With this system 13, autonomy can be obtained for several hours even when the ink cartridge is empty. Solenoid valves 34 and 43 provide a very precise pressure regulator with an open / close cycle of a few milliseconds. Accuracy of a few millibars can also be obtained.
This provides a regulator with better than 0.1% accuracy.

For example, the optimal operation (print quality and ink autonomy) of the accumulator 13 is 1/3 of air and 2 /
With three inks, the adjustment system consisting of solenoid valves 34 and 43 can be operated if the percentage of ink is high.

When starting the device according to the invention, it is an object to start it at a high pressure so that the ink starts to jet well. To realize this, the solenoid valve 34
And 43 can be used to maximize the storage tank "inflation or inflation". This charging only takes a few seconds and does not increase the start-up time of the device.

The device according to the invention can measure the volume of an air pocket in the storage tank 13. The ink is taken out by the pump 14. Then, the volume of the air layer in the storage tank 13 decreases by ΔV. At this time, if the ink flowing out of the storage tank 13 is ignored, the pressure change ΔP becomes

[0055]

(Equation 1) Becomes

The coefficient α (approximately 1) is known, ΔV is the pump displacement, V is the volume of the air pocket, and P and ΔP are measured by the sensor 53, from which V is calculated. Can be estimated. If the resolution of the measurement converter is insufficient, an electronic "magnifying lens" for measuring ΔP can be used.

The electronic card 27 shown in FIG. 4 makes it possible to control these various components: a microprocessor 55 with its operating program, for example of the μPD78F0058 type.
And-various output interfaces 56, 57 and 58 for controlling the solenoid valve 8, the condenser 45, the stirrer 38 and the control indicators located on the card; Various input interfaces 6 for receiving signals coming from the pressure / temperature sensor 53
0 and 61.

The interface circuit 60 includes the pressure amplifier 7
0, a magnifying lens amplifier 71 (if the measuring converter has a sufficient resolution, the magnifying lens circuit may be omitted), and a temperature amplifier 72. Further, the electronic card 27 is connected to the safety contact 73 (door open) and is connected to the terminal 74 by a two-way control serial connection.

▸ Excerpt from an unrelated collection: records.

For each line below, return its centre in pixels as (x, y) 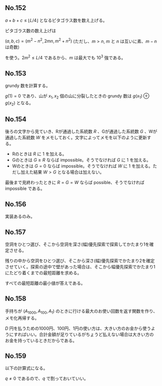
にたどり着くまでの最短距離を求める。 (43, 273)
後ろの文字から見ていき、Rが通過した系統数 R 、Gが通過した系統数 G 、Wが (81, 132)
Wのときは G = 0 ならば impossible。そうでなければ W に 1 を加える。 (82, 166)
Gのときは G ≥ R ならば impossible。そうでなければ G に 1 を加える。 (81, 160)
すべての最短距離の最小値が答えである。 (45, 283)
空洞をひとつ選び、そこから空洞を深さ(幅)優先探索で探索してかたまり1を (77, 244)
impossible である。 (25, 188)
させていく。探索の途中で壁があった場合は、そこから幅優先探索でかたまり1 (80, 267)
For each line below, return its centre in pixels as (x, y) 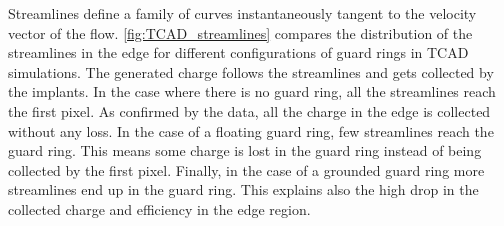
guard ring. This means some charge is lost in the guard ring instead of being (245, 150)
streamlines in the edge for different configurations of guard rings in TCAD (238, 52)
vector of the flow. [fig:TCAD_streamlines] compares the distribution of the (240, 32)
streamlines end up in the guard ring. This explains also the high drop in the (243, 189)
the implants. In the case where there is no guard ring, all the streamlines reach (252, 91)
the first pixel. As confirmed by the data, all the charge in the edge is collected (249, 110)
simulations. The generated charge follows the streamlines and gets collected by (251, 71)
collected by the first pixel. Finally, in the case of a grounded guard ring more (246, 169)
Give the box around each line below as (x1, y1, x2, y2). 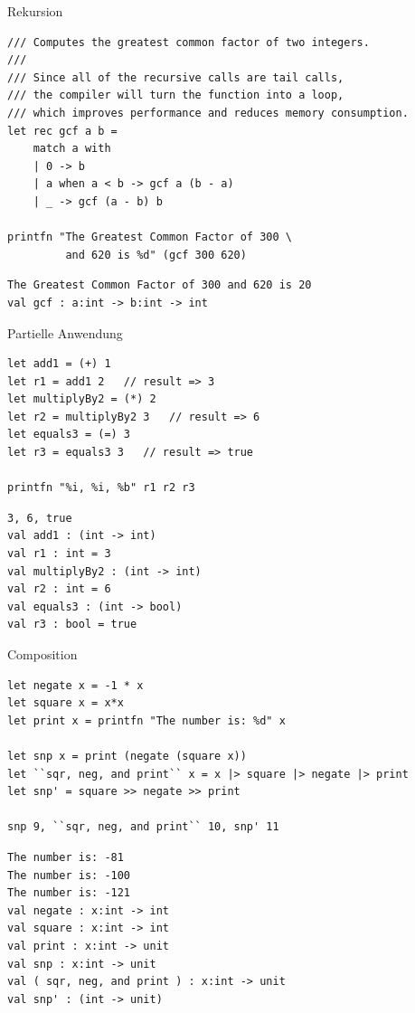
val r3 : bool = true (7, 618, 137, 631)
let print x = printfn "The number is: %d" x (7, 714, 286, 727)
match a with (33, 142, 111, 156)
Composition (7, 645, 78, 663)
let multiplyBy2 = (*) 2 (7, 393, 156, 406)
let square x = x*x (7, 696, 124, 710)
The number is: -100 (7, 868, 131, 882)
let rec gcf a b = (7, 124, 118, 137)
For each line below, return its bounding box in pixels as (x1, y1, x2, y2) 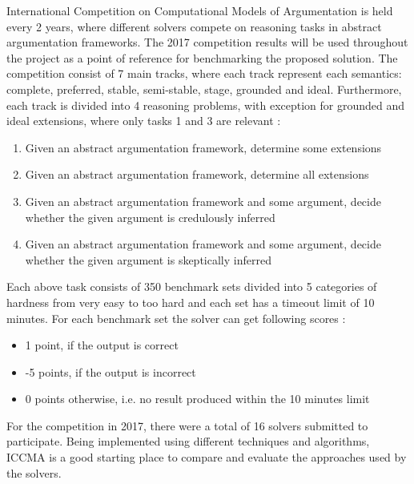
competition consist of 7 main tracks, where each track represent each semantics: (6, 65, 402, 82)
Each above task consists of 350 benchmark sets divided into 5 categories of (6, 278, 377, 295)
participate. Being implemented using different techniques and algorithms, (6, 433, 370, 450)
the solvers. (6, 464, 62, 481)
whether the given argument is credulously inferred (25, 208, 275, 225)
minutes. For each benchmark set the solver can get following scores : (6, 309, 346, 326)
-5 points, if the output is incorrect (25, 363, 196, 380)
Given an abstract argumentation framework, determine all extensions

Briefly, the circuit according to the invention has the following features. Accumulator or storage tank 13 with double pressure regulation The pressure in the storage tank 13 can be regulated and maintained by pump 14 by adding or removing liquid, said regulation being accurate but time consuming. The solenoid valves 34 and 43 can also be adjusted and maintained by adding or removing air, said adjustment being accurate and quick.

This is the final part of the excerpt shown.